On these points Christian opinion, it should seem, was much
divided Tertullian, when he wrote the De Cor. Mil., was evidently
inclining to more ascetic opinions, and Origen was of the same
class. See Neander, vol. l part ii. p. 305, edit. 1828. - M.]
  
[103: As well as we can judge from the mutilated
representation of Origen, (1. viii. p. 423,) his adversary,
Celsus, had urged his objection with great force and candor.]
  
[104: The aristocratical party in France, as well as in
England, has strenuously maintained the divine origin of bishops.
But the Calvinistical presbyters were impatient of a superior;
and the Roman Pontiff refused to acknowledge an equal. See Fra
Paolo.]
  
[105: In the history of the Christian hierarchy, I have,
for the most part, followed the learned and candid Mosheim.]
  
[106: For the prophets of the primitive church, see
Mosheim, Dissertationes ad Hist. Eccles. pertinentes, tom. ii. p.
132 - 208.]
  
[O: St. Paul distinctly reproves the intrusion of
females into the prophets office. 1 Cor. xiv. 34, 35. 1 Tim.
ii. 11. - M.]
  
[107: See the epistles of St. Paul, and of Clemens, to
the Corinthians.
  
Note: The first ministers established in the church were the
deacons, appointed at Jerusalem, seven in number; they were
charged with the distribution of the alms; even females had a
share in this employment. After the deacons came the elders or
priests, charged with the maintenance of order and decorum in the
community, and to act every where in its name. The bishops were
afterwards charged to watch over the faith and the instruction of
the disciples: the apostles themselves appointed several bishops.
  
Tertullian, (adv. Marium, c. v.,) Clement of Alexandria, and many
fathers of the second and third century, do not permit us to
doubt this fact. The equality of rank between these different
functionaries did not prevent their functions being, even in
their origin, distinct; they became subsequently still more so.

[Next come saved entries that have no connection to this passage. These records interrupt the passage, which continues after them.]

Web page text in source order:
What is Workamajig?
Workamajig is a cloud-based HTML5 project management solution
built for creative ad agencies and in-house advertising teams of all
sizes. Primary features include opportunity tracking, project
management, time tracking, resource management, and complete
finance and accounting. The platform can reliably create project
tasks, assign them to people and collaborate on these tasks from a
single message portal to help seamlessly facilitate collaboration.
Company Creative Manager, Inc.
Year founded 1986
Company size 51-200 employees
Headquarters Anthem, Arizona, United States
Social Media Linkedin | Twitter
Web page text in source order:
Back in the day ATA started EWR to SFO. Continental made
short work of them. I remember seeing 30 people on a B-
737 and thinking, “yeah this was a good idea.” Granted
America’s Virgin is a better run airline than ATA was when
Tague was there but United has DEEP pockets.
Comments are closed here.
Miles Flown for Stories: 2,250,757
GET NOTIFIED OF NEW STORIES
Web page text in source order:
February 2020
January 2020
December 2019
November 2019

See Plank, Geschichte der Christ. Kirch. Verfassung., vol. i. p.
24. - G.
  
On this extremely obscure subject, which has been so much
perplexed by passion and interest, it is impossible to justify
any opinion without entering into long and controversial details.
  
It must be admitted, in opposition to Plank, that in the New
Testament, several words are sometimes indiscriminately used.
(Acts xx. v. 17, comp. with 28 Tit. i. 5 and 7. Philip. i. 1.)

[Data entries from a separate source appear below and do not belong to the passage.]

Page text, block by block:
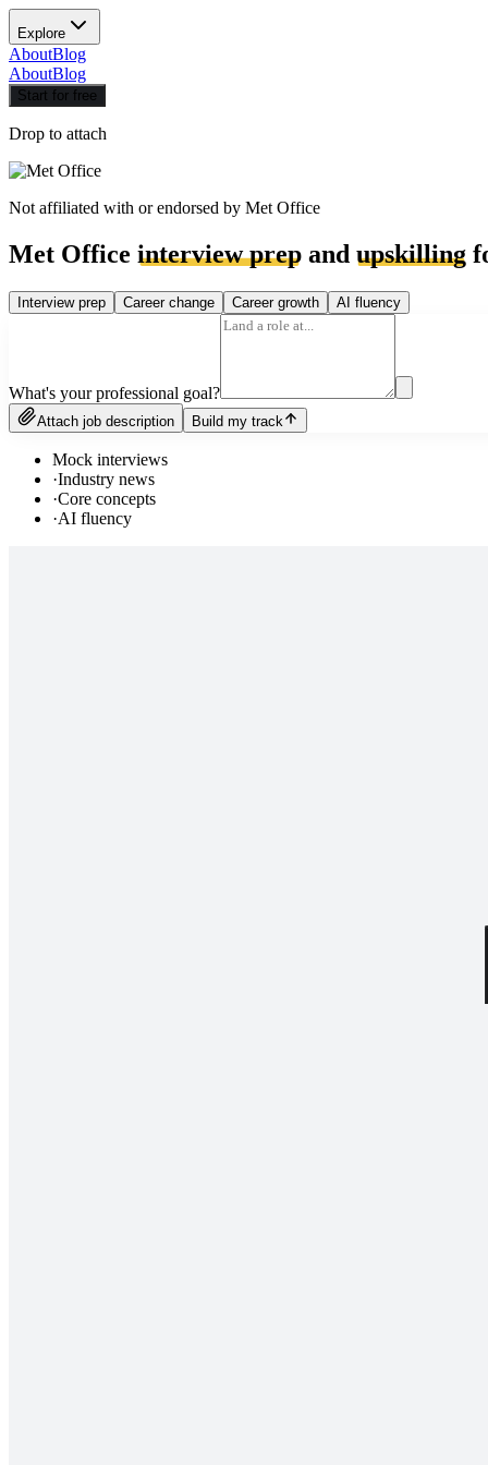
Explore
AboutBlog
AboutBlog
Start for free
Drop to attach
Not affiliated with or endorsed by Met Office
Met Office interview prep and upskilling
Interview prep Career change Career growth AI fluency
What's your professional goal?
Attach job description Build my track
Mock interviews
·Industry news
·Core concepts
·AI fluency

But it is as clear, that as soon as we can discern the form of
church government, at a period closely bordering upon, if not
within, the apostolic age, it appears with a bishop at the head
of each community, holding some superiority over the presbyters.
Whether he was, as Gibbon from Mosheim supposes, merely an
elective head of the College of Presbyters, (for this we have, in
fact, no valid authority,) or whether his distinct functions were
established on apostolic authority, is still contested. The
universal submission to this episcopacy, in every part of the
Christian world appears to me strongly to favor the latter view.
- M.]
  
[108: Hooker's Ecclesiastical Polity, l. vii.]
  
[109: See Jerome and Titum, c. i. and Epistol. 85, (in
the Benedictine edition, 101,) and the elaborate apology of
Blondel, pro sententia Hieronymi. The ancient state, as it is
described by Jerome, of the bishop and presbyters of Alexandria,
receives a remarkable confirmation from the patriarch Eutychius,
(Annal. tom. i. p. 330, Vers Pocock;) whose testimony I know not
how to reject, in spite of all the objections of the learned
Pearson in his Vindiciae Ignatianae, part i. c. 11.]
  
[110: See the introduction to the Apocalypse. Bishops,
under the name of angels, were already instituted in the seven
cities of Asia. And yet the epistle of Clemens (which is
probably of as ancient a date) does not lead us to discover any
traces of episcopacy either at Corinth or Rome.]